Simon and Schuster’s Bethany Buck, Children’s division Publisher, greeted me with a team of supportive players: Assistant Publisher, Director of Publicity, Director of Marketing, Editor, and Marketing Manager. We sat down and discussed the whirlwind that had happen within a two week period. After our discussion, I knew they understood me, my sensitivities, and completely got the mission of the book – Acceptance – and that it was about so much more than just a boy in a dress. I left there knowing Simon and Schuster would be the home of the My Princess Boy personal story and journey.
Before joining the publisher, I really liked the control I had when self-publishing My Princess Boy. It was a true story. I didn’t really look for input because selfishly, it was a tool for me. I also liked the local connection to small bookstores where children and parents alike went to experience the richness of stories. It felt like a manageable way to ramp up to outside responses and reactions to sharing this very raw and real story. But as it continued to ramp up, it became exhausting to handle fulfillment, e.g. printing, envelopes, mailing labels and postage tracking. After signing with a publisher, it was refreshing to have a partner in the mission to get books to those who wanted and needed them. Distribution became one department’s goal, and the Publicity and Marketing department began packaging press kits to further promote the book. My ultimate “yes” decision to go with a publisher was made when Simon and Schuster decided to take the book as is. I don’t think I would have been able to go through a process of changing it when it was so real for me.
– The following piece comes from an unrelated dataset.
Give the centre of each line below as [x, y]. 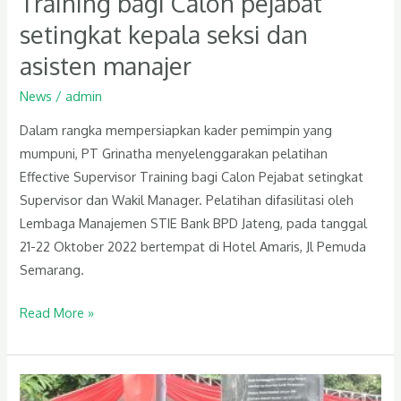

To this day, our family has not second guessed our decision to talk about our experiences. Society makes changes when conversations happen. My biggest hope is that children, boys and girls alike, all over the world own and use My Princess Boy to begin a dialogue about acceptance and inclusion, to stop bullying before it starts, and so that people who express themselves differently than the norm are accepted for who they are, not judged for how they look. My wish is that all Princess Boys, past and present, know they are loved and supported by many people. My husband Dean has the best attitude. He says – we can’t lose. If we support him now and he changes his mind and stops dressing up later, he can look back and say I can’t believe I did that, but I am so glad my parents and brother loved me and supported me. Or if he continues, he can say I am so glad my parents and brother loved me and supported me at a young age when I liked to dress up. Either way, we love and support Dyson. It’s a win-win. Sharing our experience openly has created a dialogue which people in general weren’t having. And now with the book distributed nationwide and soon to be worldwide, My Princess Boy is a tool for adults and children to use as a starting point for a discussion of accepting differences.